I dati relativi alla maggiore incidenza di eventi tromboembolici coronarici di maggiore gravità legati alla rottura di placche ateromasiche, sembrano confermare l'ipotesi che in caso di placche non emodinamicamente significative, le sindromi ischemiche costituiscono la conseguenza di trombi murali occlusivi o embolici che si sviluppano dopo la rottura della placca. Alcuni autori hanno pertanto suggerito che le lesioni ateromasiche a rischio di rottura possono essere riconosciute in base alla loro morfologia: in particolare per il loro prevalente contenuto centrale necrotico ( core necrosis ) o per la presenza di emorragie all'interno della placca separate dal lume vascolare da un sottile ed instabile cappuccio fibroso o ancora per la caratterizzazione del cappuccio fibroso, visualizzabile come una banda di ipointensità periluminale, e differenziabile in base al suo aspetto come intatto e spesso, intatto e sottile ed interrotto.

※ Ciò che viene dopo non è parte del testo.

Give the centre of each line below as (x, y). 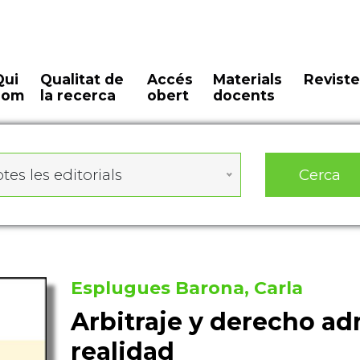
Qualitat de (82, 79)
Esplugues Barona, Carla (186, 288)
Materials (247, 79)
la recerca (78, 95)
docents (243, 95)
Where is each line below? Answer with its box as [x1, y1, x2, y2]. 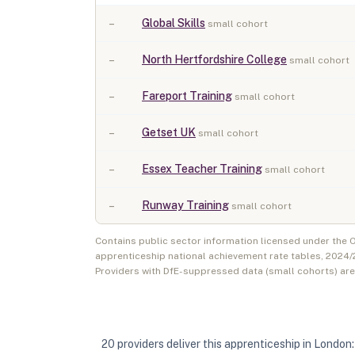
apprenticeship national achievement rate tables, [95, 250, 326, 261]
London [314, 338, 352, 350]
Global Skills [142, 17, 205, 29]
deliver [164, 338, 200, 350]
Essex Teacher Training [142, 162, 262, 175]
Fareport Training [142, 90, 232, 102]
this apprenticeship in [200, 338, 314, 350]
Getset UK [142, 126, 196, 139]
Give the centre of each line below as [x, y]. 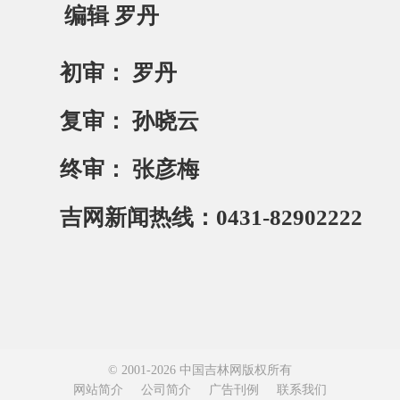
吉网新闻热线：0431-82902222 [212, 217]
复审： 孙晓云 [130, 121]
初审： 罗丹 [119, 72]
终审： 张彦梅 [130, 169]
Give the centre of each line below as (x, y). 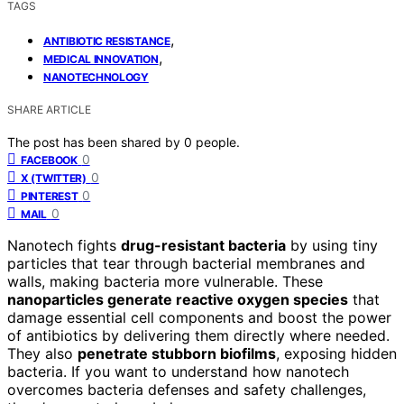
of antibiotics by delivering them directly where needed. (198, 335)
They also (42, 353)
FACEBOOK (49, 160)
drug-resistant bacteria (203, 245)
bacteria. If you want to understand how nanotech (178, 371)
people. (218, 142)
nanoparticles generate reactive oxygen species (178, 299)
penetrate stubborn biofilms (177, 353)
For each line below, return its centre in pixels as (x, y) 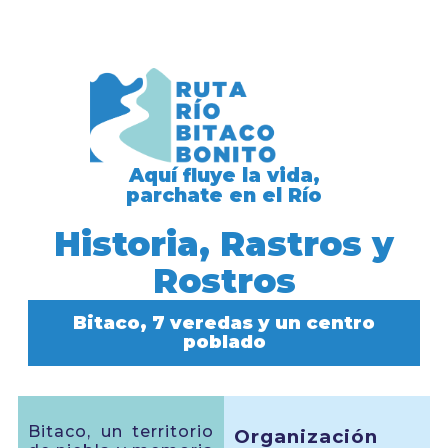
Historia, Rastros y (224, 244)
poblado (224, 342)
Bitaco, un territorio (121, 431)
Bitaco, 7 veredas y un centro (224, 323)
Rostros (224, 281)
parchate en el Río (224, 195)
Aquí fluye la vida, (224, 175)
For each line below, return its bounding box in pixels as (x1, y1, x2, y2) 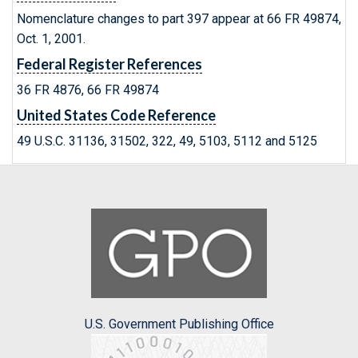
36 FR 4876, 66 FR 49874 (17, 82, 159, 97)
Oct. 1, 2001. (17, 31, 86, 46)
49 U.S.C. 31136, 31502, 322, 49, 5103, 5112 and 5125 (17, 133, 317, 149)
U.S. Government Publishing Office (84, 316, 274, 332)
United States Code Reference (17, 106, 216, 124)
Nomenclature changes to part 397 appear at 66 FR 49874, (17, 11, 341, 26)
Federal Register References (17, 55, 202, 73)
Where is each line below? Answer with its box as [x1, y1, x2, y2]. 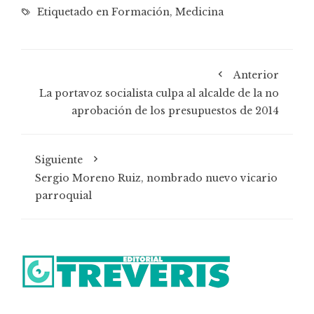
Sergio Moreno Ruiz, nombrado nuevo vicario [35, 171, 278, 184]
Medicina [175, 5, 224, 18]
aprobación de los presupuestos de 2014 [71, 104, 279, 117]
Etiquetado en [34, 5, 111, 18]
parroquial [35, 189, 92, 202]
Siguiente [35, 153, 83, 166]
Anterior [233, 68, 279, 81]
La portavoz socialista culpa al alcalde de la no [39, 86, 279, 100]
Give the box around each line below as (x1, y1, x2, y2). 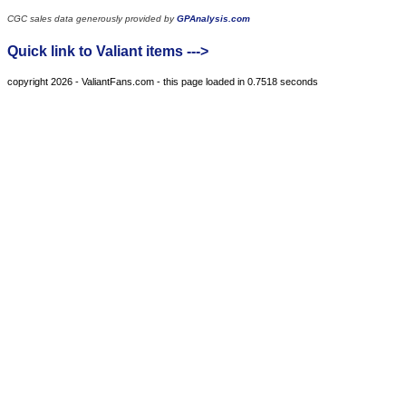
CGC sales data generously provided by (7, 13, 177, 24)
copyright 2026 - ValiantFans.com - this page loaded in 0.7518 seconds (7, 76, 318, 88)
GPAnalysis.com (177, 13, 250, 24)
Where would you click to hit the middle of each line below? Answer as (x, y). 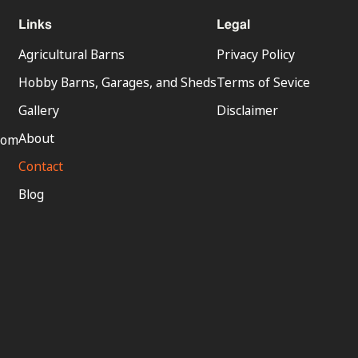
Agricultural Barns (71, 56)
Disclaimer (247, 111)
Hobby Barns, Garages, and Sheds (117, 84)
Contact (40, 167)
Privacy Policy (255, 56)
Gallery (38, 111)
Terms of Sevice (263, 84)
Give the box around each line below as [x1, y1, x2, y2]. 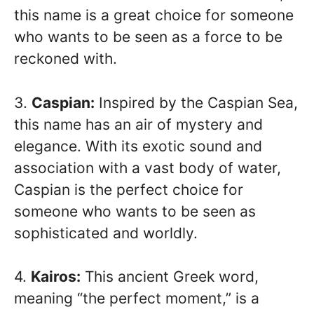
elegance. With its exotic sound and [14, 137, 262, 155]
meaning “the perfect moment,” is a [14, 289, 259, 308]
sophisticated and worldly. [14, 224, 198, 242]
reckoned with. [14, 50, 117, 68]
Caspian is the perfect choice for [14, 180, 243, 198]
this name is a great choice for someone [14, 6, 294, 25]
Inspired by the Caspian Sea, [95, 93, 298, 111]
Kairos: [31, 268, 81, 286]
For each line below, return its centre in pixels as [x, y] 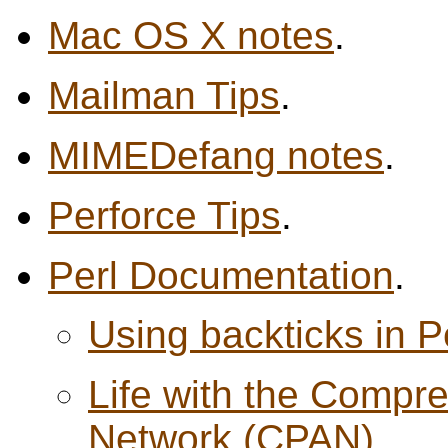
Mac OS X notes [191, 36]
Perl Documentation [221, 275]
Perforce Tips [164, 215]
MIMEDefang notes [216, 155]
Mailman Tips [164, 96]
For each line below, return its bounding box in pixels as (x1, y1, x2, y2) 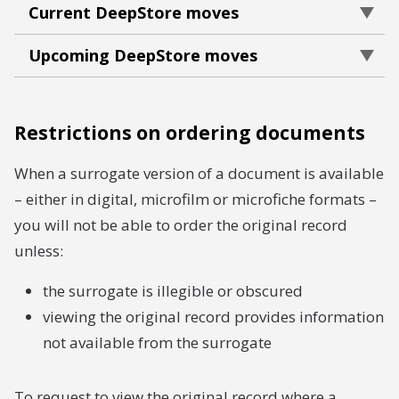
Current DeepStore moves (28, 2, 239, 23)
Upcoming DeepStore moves (28, 45, 257, 66)
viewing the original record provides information (43, 306, 384, 327)
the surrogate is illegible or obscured (43, 281, 303, 301)
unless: (14, 240, 63, 261)
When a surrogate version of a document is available (14, 163, 384, 183)
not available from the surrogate (43, 332, 272, 353)
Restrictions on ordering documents (14, 120, 365, 145)
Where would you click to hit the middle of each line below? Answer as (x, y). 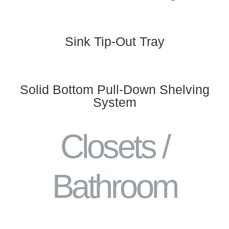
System (114, 102)
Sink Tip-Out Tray (114, 41)
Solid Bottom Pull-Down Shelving (114, 89)
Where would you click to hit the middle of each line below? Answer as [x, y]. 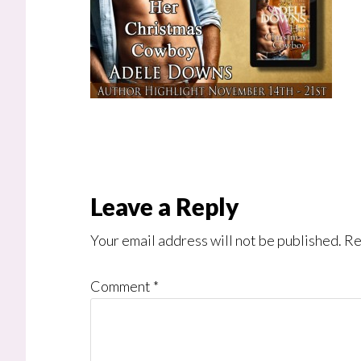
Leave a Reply [165, 206]
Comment [122, 286]
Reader [73, 208]
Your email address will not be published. [216, 240]
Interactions [107, 243]
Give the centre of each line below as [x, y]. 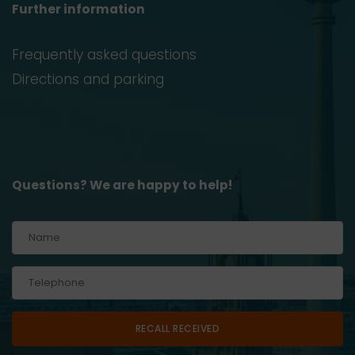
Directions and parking [88, 79]
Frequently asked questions [104, 54]
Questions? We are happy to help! [122, 185]
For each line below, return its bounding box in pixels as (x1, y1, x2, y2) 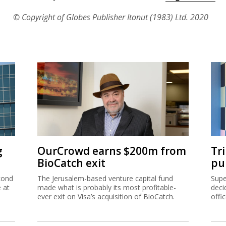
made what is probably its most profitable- (37, 182, 176, 192)
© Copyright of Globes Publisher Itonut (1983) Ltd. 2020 (13, 11, 208, 23)
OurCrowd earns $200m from (37, 143, 186, 158)
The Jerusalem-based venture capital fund (37, 173, 173, 183)
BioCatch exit (37, 155, 105, 170)
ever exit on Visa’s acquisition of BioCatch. (37, 191, 175, 201)
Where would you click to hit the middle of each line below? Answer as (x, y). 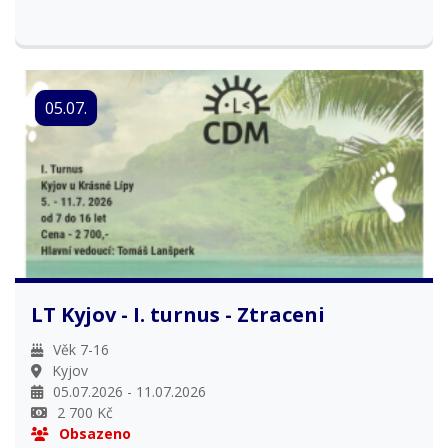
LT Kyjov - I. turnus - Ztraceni (178, 315)
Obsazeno (95, 434)
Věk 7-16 (81, 350)
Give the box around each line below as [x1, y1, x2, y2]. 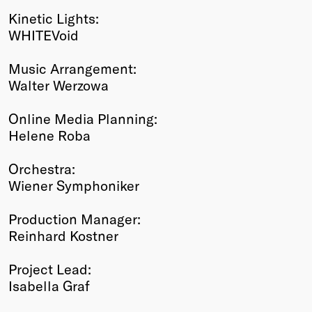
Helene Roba [8, 126, 91, 143]
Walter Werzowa [8, 76, 109, 93]
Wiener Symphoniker [8, 176, 139, 194]
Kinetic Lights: [8, 9, 99, 26]
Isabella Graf [8, 276, 90, 294]
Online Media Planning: [8, 109, 157, 127]
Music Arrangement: [8, 59, 136, 77]
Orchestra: [8, 159, 75, 177]
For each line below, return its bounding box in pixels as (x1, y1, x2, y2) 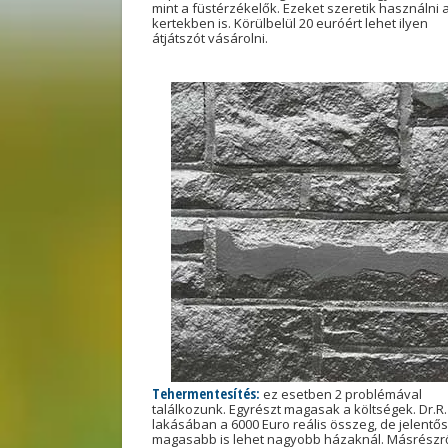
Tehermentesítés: (152, 384, 263, 403)
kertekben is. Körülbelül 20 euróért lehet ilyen (152, 14, 428, 32)
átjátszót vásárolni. (152, 29, 268, 47)
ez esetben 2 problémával (263, 385, 422, 403)
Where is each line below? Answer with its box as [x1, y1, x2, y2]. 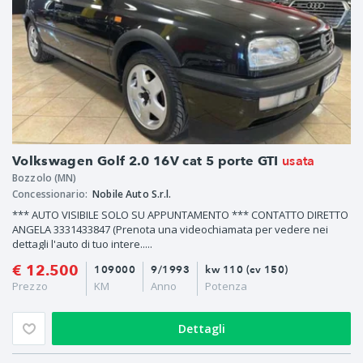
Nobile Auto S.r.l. [92, 186, 172, 201]
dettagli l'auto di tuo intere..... [12, 236, 152, 251]
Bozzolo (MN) [12, 170, 77, 185]
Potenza [205, 278, 248, 293]
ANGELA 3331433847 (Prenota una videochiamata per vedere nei [12, 221, 328, 237]
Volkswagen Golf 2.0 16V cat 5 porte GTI [12, 152, 279, 169]
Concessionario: [12, 186, 91, 201]
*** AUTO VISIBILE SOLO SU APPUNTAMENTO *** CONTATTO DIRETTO [12, 207, 348, 222]
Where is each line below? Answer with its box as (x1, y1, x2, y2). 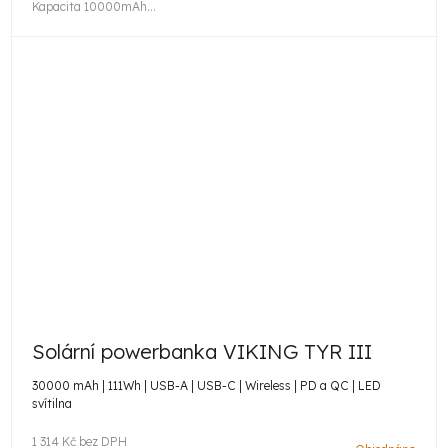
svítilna (32, 395, 72, 411)
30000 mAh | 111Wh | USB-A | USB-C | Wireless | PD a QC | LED (32, 377, 381, 393)
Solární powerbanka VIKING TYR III (32, 338, 372, 364)
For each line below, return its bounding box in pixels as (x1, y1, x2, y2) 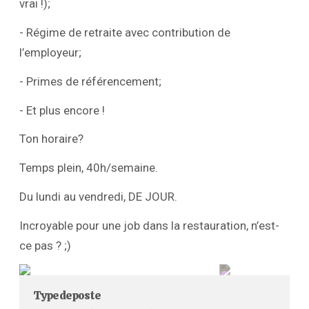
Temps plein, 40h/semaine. (19, 161, 158, 175)
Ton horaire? (19, 132, 83, 146)
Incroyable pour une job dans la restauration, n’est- (19, 218, 279, 232)
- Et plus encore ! (19, 103, 105, 117)
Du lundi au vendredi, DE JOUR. (19, 189, 177, 203)
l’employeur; (19, 46, 81, 60)
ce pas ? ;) (19, 238, 71, 252)
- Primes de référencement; (19, 74, 161, 88)
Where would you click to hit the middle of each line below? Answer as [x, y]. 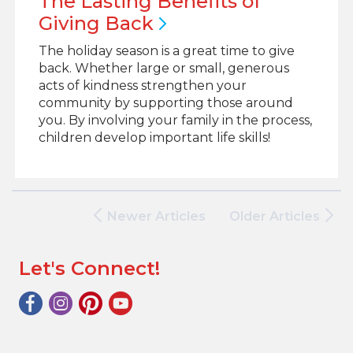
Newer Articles [156, 216]
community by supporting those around [165, 103]
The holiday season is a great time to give [166, 51]
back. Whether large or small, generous [163, 68]
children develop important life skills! [154, 137]
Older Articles [275, 216]
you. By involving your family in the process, [175, 120]
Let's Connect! [89, 268]
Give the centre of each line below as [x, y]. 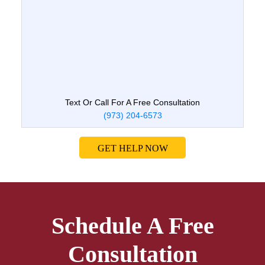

I due aspetti fondamentali delle lesioni ad alto rischio di rottura sono quindi costituiti:
dalla presenza di una estesa componente soffice centrale
dallo stato del cappuccio fibroso che può essere intatto, sottile, rotto e infiltrato da cellule infiammatorie.
L'impiego delle metodiche per immagine dovrebbe essere quindi rivolto al riconoscimento di queste condizioni patologiche predisponenti alla complicanza trombo-embolica, consentendo di. identificare le differenti componenti istologiche della placca con differenti caratteristiche di segnale RM, in particolare le placche fibrose, lipidiche e calcifiche.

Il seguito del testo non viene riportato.